Description
Feature or enhancement
Re-use the runtime-global singleton strings inside the interned_strings dict to reduce duplication of
singleton strings (improving performance where such strings are used).
Pitch
bpo-46430 (#30683) caused an interesting side effect; the code
x = 'a'; x[0] is x
no longer returned True. This in turn
is because there are two different cached versions of 'a':
- One that was cached when code in frozen modules was compiled
(and is stored in the interned_dict) - One that is stored as a runtime-global object that is used
during function calls (and is stored in _Py_SINGLETON(strings))

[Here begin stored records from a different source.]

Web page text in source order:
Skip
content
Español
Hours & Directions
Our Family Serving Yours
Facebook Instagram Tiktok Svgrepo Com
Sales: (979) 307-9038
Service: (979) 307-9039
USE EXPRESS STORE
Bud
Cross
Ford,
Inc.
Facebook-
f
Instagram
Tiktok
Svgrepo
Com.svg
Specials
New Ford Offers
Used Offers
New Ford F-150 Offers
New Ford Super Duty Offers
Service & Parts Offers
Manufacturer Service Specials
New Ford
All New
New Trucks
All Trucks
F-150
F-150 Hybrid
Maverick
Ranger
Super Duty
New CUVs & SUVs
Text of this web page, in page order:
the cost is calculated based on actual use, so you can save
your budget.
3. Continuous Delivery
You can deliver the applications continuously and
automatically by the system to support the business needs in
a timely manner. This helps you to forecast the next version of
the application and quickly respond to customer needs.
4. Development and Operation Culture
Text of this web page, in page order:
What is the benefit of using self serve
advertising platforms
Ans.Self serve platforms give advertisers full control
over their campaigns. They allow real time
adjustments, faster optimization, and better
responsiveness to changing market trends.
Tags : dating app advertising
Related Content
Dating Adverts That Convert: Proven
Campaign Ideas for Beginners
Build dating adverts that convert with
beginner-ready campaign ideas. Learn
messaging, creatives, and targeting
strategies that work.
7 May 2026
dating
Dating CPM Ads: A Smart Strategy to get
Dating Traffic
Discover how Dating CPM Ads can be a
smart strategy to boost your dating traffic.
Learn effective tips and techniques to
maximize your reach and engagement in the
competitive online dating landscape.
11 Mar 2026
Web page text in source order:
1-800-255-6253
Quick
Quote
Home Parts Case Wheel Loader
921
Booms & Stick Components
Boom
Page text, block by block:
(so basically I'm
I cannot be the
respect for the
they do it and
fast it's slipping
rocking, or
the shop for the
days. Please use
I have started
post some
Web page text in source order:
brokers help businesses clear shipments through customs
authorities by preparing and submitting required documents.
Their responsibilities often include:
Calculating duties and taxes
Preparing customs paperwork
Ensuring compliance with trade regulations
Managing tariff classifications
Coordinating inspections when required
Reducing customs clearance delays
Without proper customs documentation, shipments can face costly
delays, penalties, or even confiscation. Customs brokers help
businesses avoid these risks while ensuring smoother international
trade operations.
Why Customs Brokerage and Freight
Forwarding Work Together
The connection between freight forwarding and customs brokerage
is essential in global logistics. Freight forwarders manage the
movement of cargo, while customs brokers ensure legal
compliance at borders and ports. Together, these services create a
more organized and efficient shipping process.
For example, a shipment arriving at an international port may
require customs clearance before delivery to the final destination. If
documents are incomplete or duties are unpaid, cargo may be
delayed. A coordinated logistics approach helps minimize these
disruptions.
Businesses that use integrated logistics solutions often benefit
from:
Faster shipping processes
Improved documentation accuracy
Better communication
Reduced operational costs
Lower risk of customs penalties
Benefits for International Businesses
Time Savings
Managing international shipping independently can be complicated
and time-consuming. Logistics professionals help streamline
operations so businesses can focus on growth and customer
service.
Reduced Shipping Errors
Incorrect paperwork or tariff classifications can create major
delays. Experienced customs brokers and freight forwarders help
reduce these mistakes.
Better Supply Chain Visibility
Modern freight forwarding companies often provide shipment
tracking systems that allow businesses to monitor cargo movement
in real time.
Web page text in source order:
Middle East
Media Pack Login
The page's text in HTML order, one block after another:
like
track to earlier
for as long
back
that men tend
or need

However, some characters do not have this behaviour (for example,
'g', 'u', and 'z'). I suspect it because these characters are not
used in co_consts of frozen modules.
The interned_dict is per interpreter, and is initialized by
init_interned_dict(PyInterpreterState *)
. Currently, it is
initialized to an empty dict, which allows code in frozen modules
to use their (different and per interpreter) singleton strings
instead of the runtime-global one.
Using the synthetic test case:
def test():
total = 0
for ch in 'abc':
if ch in {'a', 'c'}:
total += 1
return total
timeit.timeit(`test()`, globals=globals())
I get a ~5.43% improvement when the interned_strings dict reuses the runtime-global singleton strings.